People often define themselves by what they do. When you meet someone, they want to know how you make your living. As a writer, for a long time, that meant I told them whatever my current job was (not writing) with the addendum, “But in my free time, I write fiction.” At some point, after selling some books, the narrative switched. “I’m a writer, but for my day job…” It just so happens that for the last six years, my day job has also been writing and editing, so that generally works out well.
I just started a new day job this month, and I’ve been amazed at how much I love it already. It turns out that despite the challenges, I do like working in a fast-paced environment with daily fires to put out and big responsibilities for a mission I believe in, and high stakes that can also have a large payoff.
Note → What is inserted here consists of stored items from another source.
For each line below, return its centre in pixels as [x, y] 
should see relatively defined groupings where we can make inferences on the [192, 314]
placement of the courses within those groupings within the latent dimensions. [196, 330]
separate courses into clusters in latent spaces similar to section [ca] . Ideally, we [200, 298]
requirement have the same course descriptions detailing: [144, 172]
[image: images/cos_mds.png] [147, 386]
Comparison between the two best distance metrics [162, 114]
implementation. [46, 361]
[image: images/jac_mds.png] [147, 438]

Sometimes I feel like I’m Sam Seaborn on The West Wing. I work with a terrific team of people who are all interesting and fun and smart, and essentially, this job is giving me something that the solitary writing life, the business of publishing, and parenting doesn’t. And it turns out I’d missed it.
A job can get in the way of writing, just as writing can get in the way of a job; consider all those missed opportunities to have lunch with coworkers because I was hunched over a laptop in the cafe or holed up in my office. But lately I’ve been giving this some thought, and publishing is a tough business, no matter where you fit into it: new author, midlist author, seasoned veteran. It can be extremely fulfilling, but it can be frustrating and downright harmful if you let it. The bar for success keeps moving higher, and it may be difficult to be satisfied in the face of others’ success or your own setbacks. (Speaking purely hypothetically here, asking for a friend, of course.)
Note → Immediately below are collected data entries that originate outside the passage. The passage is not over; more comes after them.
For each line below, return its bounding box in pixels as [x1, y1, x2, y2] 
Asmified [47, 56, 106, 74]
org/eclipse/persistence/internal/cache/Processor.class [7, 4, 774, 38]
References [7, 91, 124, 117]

So what happens when you are writing full-time, but maybe things aren’t going so well? Your last book’s sales aren’t hot, you haven’t sold a new manuscript, you haven’t written anything in weeks, months, years… Who are you? When someone asks, “What do you do?” do you feel like a writer? Do you feel like a failure?
So much of our identity is caught up in what we do, how we want to define ourselves, and how others try to define us. Unless you’re one of those lucky people who loves your day job, so much so you might even do it for free, I think we all need another outlet–something we do for ourselves, perhaps that part of us that we don’t want anyone else to know about, or reflects who we really are or want to be. But if you’re making your living at that creative pursuit, I think you need something else too: a hobby, volunteer work, a part-time job, or hey, why not a day job?
Keeping your day job “on the side” (hopefully one you like or enjoy), means you aren’t solely defined by a writing career with all its ups and downs. It keeps you busier, no doubt, but it also gives you something else to care about other than your word counts, those Goodreads reviews, award nominations, or your Amazon rank. Your boss and coworkers and clients don’t care about that stuff, and you don’t have the luxury to think about them either for at least eight hours a day. No matter how that new manuscript is going (or isn’t), or how much money your writing is bringing in, you have other pursuits, another role, and other aspects of your personality and identity. You are a whole person, not a career. You can be a writer, a parent, and whatever it is you do from 9ish to 5ish.
And if that isn’t enough, getting a paycheck every couple of weeks does feel pretty good. Despite another piece of old, good advice, you actually can buy some happiness…
I am burned out. I don’t think anyone would dispute that writing is hard work. And writing is hard work. It may not be physically taxing, but it is mentally, emotionally, and at times spiritually taxing. But because we don’t necessarily wear the work of writing on our bodies the same way we do with other types of labor, we often ignore, try to justify, deny, or even berate ourselves our own exhaustion. That’s what happened […]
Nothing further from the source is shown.